All of the data should be repeated exactly; pictures are not part of the copy.

> [Data for review]
******

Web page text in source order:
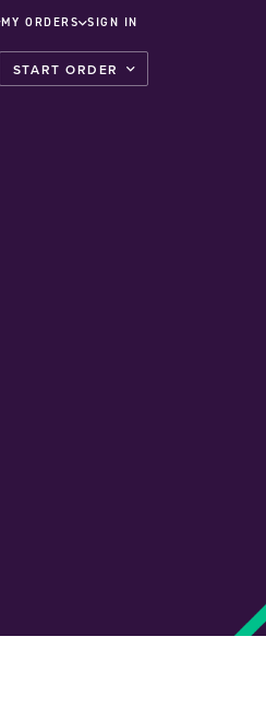
MY ORDERS SIGN IN
START ORDER
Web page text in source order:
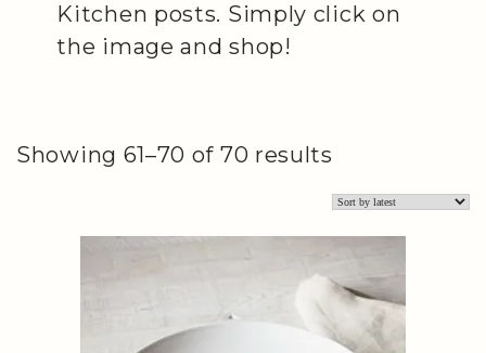
Kitchen posts. Simply click on
the image and shop!
Showing 61–70 of 70 results
latest
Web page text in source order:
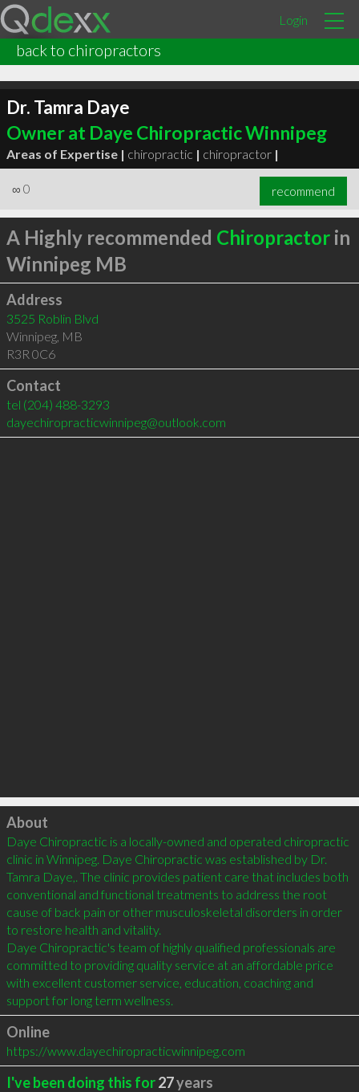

******

> [Solution below]
Web page text in source order:
MY ORDERS SIGN IN
START ORDER
Web page text in source order:
Kitchen posts. Simply click on
the image and shop!
Showing 61–70 of 70 results
latest
Web page text in source order:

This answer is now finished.